• EXERCISE INSTRUCTIONS
Retype the entries exactly, but skip the pictures.

• DATA
=-=-=
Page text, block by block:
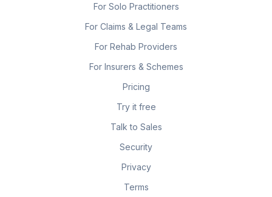
For Solo Practitioners
For Claims & Legal Teams
For Rehab Providers
For Insurers & Schemes
Pricing
Try it free
Talk to Sales
Security
Privacy
Terms
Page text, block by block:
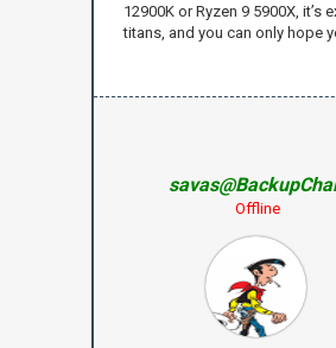
12900K or Ryzen 9 5900X,
titans, and you can only hope
Offline
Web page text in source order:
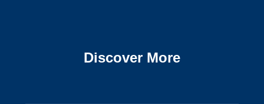
Discover More
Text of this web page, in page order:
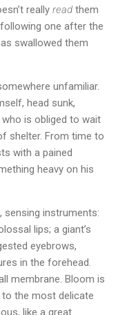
=-=-=
• YOUR RESPONSE
Page text, block by block:
For Solo Practitioners
For Claims & Legal Teams
For Rehab Providers
For Insurers & Schemes
Pricing
Try it free
Talk to Sales
Security
Privacy
Terms
Page text, block by block:
12900K or Ryzen 9 5900X,
titans, and you can only hope
Offline
Web page text in source order:
Discover More
Text of this web page, in page order:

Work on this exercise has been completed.